--- PROBLEM DESCRIPTION ---
Please return the data that follows precisely as written, but without the images.

Start of RECORDS SUPPLIED

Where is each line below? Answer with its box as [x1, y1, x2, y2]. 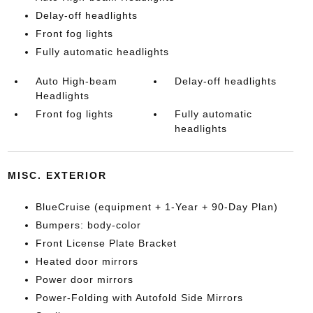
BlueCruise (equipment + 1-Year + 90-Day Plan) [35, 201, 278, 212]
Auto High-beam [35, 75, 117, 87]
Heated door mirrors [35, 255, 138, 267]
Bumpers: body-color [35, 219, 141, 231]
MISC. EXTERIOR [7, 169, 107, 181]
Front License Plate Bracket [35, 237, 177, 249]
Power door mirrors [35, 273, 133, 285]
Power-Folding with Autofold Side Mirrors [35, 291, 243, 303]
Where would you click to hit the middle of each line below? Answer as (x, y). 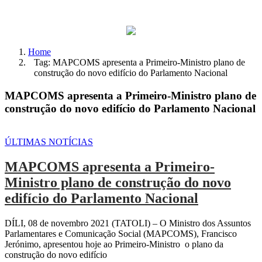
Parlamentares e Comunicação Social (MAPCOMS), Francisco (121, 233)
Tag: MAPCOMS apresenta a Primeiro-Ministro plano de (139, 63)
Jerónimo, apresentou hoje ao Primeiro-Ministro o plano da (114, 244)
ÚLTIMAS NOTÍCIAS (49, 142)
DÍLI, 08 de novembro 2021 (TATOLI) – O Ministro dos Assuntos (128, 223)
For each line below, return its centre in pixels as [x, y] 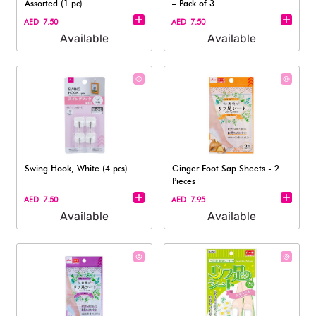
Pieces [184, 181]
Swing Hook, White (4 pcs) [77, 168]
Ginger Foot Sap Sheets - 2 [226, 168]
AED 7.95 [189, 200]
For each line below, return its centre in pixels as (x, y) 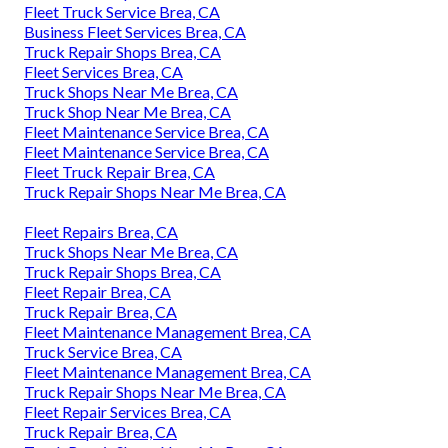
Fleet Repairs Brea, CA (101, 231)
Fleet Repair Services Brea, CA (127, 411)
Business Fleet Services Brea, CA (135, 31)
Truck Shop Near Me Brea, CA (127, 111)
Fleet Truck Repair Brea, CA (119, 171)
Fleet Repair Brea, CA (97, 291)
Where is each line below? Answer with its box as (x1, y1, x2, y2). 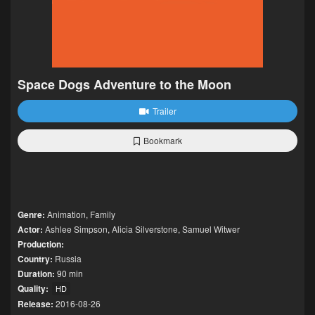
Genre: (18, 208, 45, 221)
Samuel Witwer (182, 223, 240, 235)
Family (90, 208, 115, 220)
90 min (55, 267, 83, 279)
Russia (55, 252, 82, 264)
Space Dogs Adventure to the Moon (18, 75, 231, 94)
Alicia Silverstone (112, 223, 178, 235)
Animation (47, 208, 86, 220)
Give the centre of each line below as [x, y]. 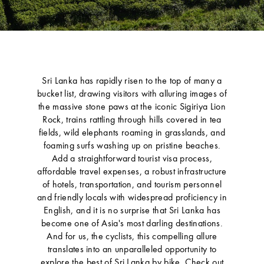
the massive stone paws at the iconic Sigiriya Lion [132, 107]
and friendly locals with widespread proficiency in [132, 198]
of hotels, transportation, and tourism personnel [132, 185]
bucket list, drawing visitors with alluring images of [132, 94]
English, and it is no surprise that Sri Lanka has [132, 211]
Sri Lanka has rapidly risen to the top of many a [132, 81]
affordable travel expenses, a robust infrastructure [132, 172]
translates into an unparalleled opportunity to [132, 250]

End of RECORDS SUPPLIED

--- YOUR SOLUTION ---
Where is each line below? Answer with its box as [x1, y1, x2, y2]. 
BlueCruise (equipment + 1-Year + 90-Day Plan) [35, 201, 278, 212]
Auto High-beam [35, 75, 117, 87]
Heated door mirrors [35, 255, 138, 267]
Bumpers: body-color [35, 219, 141, 231]
MISC. EXTERIOR [7, 169, 107, 181]
Front License Plate Bracket [35, 237, 177, 249]
Power door mirrors [35, 273, 133, 285]
Power-Folding with Autofold Side Mirrors [35, 291, 243, 303]
Where would you click to hit the middle of each line below? Answer as (x, y). 
Parlamentares e Comunicação Social (MAPCOMS), Francisco (121, 233)
Tag: MAPCOMS apresenta a Primeiro-Ministro plano de (139, 63)
Jerónimo, apresentou hoje ao Primeiro-Ministro o plano da (114, 244)
ÚLTIMAS NOTÍCIAS (49, 142)
DÍLI, 08 de novembro 2021 (TATOLI) – O Ministro dos Assuntos (128, 223)
For each line below, return its centre in pixels as [x, y] 
Pieces [184, 181]
Swing Hook, White (4 pcs) [77, 168]
Ginger Foot Sap Sheets - 2 [226, 168]
AED 7.95 [189, 200]
For each line below, return its centre in pixels as (x, y) 
Fleet Repairs Brea, CA (101, 231)
Fleet Repair Services Brea, CA (127, 411)
Business Fleet Services Brea, CA (135, 31)
Truck Shop Near Me Brea, CA (127, 111)
Fleet Truck Repair Brea, CA (119, 171)
Fleet Repair Brea, CA (97, 291)
Where is each line below? Answer with its box as (x1, y1, x2, y2). 
Genre: (18, 208, 45, 221)
Samuel Witwer (182, 223, 240, 235)
Family (90, 208, 115, 220)
90 min (55, 267, 83, 279)
Russia (55, 252, 82, 264)
Space Dogs Adventure to the Moon (18, 75, 231, 94)
Alicia Silverstone (112, 223, 178, 235)
Animation (47, 208, 86, 220)
Give the centre of each line below as [x, y]. 
the massive stone paws at the iconic Sigiriya Lion [132, 107]
and friendly locals with widespread proficiency in [132, 198]
of hotels, transportation, and tourism personnel [132, 185]
bucket list, drawing visitors with alluring images of [132, 94]
English, and it is no surprise that Sri Lanka has [132, 211]
Sri Lanka has rapidly risen to the top of many a [132, 81]
affordable travel expenses, a robust infrastructure [132, 172]
translates into an unparalleled opportunity to [132, 250]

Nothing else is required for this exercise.